## Material shown
== Segment start ==

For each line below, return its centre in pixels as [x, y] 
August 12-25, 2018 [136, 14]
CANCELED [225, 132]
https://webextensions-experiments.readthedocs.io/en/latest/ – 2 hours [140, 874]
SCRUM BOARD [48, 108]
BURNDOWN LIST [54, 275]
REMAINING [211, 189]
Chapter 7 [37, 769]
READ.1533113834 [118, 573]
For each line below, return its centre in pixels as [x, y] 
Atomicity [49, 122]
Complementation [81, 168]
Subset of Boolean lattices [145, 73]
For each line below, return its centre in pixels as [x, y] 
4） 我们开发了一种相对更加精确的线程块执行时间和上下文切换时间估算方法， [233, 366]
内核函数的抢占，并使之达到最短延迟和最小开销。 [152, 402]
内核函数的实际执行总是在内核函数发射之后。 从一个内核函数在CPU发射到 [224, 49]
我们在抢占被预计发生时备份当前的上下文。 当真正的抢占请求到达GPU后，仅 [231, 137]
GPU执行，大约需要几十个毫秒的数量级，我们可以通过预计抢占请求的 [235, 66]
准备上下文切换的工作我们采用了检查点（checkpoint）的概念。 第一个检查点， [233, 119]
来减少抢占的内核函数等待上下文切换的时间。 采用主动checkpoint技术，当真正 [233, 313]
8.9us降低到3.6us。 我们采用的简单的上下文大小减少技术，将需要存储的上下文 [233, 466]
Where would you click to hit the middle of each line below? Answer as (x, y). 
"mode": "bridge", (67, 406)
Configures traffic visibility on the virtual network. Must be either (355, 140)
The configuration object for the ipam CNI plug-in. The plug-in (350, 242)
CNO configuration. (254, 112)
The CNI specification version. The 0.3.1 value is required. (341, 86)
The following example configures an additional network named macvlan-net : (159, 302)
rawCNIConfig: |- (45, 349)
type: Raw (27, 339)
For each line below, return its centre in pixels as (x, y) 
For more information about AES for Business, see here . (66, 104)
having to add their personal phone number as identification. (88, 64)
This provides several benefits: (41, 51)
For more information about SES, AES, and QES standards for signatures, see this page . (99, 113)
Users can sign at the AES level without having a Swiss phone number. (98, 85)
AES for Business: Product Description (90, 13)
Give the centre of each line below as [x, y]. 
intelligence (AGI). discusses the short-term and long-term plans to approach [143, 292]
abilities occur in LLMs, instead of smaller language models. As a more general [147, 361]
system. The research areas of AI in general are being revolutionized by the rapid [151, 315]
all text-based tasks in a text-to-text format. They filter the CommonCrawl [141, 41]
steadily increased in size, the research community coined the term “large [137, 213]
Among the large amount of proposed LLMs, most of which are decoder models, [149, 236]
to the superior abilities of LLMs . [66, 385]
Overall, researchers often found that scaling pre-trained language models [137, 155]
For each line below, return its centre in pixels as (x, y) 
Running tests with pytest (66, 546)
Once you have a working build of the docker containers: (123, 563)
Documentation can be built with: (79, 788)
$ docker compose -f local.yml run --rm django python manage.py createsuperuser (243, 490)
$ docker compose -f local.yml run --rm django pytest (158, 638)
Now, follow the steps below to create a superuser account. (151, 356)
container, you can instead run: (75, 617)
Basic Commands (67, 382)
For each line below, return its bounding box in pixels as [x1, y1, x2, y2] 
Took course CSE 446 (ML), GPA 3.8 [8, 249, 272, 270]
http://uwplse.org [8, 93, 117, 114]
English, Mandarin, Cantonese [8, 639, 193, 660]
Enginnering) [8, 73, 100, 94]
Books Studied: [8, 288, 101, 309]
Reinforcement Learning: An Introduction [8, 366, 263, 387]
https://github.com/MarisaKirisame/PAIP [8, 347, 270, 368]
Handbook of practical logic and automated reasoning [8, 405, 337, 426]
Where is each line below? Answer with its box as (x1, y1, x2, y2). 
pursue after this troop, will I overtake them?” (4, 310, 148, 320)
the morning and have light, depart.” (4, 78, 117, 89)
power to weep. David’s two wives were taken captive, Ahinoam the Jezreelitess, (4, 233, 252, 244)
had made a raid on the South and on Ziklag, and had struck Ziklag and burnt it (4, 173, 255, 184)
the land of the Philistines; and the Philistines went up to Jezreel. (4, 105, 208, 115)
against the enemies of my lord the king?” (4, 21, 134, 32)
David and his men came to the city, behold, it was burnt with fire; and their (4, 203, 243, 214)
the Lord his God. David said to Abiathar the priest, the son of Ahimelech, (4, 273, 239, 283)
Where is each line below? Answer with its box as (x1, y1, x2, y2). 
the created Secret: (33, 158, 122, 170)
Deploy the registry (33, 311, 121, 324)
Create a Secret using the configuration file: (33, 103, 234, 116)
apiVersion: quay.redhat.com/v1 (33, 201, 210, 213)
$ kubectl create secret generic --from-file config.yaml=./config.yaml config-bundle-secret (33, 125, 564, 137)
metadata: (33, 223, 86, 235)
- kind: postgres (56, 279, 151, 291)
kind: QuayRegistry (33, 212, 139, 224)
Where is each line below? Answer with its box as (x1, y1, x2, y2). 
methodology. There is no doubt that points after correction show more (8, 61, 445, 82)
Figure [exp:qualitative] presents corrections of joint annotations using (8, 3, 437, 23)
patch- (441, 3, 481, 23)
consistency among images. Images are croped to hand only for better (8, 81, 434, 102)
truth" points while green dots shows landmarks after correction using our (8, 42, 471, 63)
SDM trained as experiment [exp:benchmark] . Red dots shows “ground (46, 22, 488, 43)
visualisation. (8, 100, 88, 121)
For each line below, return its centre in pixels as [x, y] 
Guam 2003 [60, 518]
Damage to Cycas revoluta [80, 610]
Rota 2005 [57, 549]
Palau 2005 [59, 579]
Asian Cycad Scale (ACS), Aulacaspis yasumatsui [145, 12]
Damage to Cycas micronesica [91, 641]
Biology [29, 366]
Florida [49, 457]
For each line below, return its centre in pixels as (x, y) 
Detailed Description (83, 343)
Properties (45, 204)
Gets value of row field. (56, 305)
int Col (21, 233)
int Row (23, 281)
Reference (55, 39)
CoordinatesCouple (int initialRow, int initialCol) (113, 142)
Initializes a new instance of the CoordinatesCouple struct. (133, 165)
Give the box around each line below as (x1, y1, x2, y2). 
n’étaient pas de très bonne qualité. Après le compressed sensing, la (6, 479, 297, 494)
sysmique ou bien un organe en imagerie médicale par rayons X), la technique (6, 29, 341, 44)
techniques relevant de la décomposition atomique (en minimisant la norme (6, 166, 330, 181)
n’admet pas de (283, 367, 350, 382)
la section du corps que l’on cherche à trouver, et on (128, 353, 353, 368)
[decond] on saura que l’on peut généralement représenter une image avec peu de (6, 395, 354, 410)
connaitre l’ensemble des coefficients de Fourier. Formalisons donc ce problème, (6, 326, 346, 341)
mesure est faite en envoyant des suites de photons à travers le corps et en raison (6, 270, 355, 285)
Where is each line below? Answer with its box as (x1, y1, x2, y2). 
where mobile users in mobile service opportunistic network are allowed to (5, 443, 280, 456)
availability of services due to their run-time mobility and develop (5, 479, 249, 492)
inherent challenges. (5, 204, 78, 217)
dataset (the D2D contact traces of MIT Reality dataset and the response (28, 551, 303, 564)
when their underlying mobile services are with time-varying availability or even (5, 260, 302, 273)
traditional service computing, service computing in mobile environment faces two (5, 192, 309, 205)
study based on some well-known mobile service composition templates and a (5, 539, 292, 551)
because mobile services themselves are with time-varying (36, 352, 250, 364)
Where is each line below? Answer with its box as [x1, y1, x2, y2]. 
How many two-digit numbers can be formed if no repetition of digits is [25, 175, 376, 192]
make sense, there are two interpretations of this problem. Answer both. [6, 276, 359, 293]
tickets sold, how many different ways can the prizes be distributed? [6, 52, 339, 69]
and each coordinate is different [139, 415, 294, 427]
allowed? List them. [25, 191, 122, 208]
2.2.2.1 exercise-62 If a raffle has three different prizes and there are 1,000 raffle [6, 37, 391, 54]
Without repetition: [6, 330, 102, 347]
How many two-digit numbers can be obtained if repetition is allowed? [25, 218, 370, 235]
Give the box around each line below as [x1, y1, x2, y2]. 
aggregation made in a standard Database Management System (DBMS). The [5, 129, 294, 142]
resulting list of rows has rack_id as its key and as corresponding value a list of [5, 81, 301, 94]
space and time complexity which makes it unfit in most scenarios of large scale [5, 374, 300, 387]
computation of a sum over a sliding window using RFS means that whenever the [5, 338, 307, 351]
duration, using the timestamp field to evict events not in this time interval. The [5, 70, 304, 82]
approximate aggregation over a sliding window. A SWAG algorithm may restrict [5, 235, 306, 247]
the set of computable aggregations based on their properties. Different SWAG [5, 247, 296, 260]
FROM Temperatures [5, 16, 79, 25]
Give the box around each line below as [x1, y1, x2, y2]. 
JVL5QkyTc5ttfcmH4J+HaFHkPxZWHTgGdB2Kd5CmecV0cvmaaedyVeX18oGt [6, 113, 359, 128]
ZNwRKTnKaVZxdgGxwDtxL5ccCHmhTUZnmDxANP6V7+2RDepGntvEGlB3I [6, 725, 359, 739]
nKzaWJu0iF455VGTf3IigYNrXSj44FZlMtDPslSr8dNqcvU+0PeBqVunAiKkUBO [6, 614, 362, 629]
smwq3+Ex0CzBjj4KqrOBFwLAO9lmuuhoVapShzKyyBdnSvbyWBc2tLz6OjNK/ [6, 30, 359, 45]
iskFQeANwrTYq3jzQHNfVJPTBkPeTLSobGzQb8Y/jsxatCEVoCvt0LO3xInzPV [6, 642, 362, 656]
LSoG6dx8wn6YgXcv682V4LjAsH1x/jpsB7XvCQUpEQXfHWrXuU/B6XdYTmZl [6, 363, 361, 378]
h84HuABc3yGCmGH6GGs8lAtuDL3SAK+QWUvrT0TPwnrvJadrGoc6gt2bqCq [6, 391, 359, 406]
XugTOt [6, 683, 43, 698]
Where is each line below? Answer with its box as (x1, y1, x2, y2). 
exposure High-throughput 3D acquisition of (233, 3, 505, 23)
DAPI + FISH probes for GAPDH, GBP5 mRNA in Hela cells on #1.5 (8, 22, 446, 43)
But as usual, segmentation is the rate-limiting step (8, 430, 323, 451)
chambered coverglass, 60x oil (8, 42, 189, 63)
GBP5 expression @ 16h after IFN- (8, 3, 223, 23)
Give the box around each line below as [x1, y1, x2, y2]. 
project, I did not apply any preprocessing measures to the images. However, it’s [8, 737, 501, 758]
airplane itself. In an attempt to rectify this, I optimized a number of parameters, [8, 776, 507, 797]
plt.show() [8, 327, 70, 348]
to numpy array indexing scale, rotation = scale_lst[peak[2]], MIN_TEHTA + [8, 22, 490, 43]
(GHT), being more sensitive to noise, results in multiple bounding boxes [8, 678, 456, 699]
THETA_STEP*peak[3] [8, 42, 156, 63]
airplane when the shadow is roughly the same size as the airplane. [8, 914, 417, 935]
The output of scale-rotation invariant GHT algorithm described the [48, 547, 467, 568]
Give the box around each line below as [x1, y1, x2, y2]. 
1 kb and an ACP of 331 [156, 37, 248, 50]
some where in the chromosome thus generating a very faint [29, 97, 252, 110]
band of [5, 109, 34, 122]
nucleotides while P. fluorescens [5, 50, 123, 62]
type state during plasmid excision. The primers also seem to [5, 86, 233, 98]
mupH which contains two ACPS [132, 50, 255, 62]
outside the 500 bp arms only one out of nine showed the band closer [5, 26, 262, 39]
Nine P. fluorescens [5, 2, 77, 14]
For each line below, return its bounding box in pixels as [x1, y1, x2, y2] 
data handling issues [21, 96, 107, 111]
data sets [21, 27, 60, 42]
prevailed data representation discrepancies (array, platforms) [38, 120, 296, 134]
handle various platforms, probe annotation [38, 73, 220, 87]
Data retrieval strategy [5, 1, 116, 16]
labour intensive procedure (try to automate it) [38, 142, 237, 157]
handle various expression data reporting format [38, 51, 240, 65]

== Segment end ==

## Assigned task
Counting only lines that hold the word "allowed", say how many there are in the listing above and add nothing.

## Result of this task
3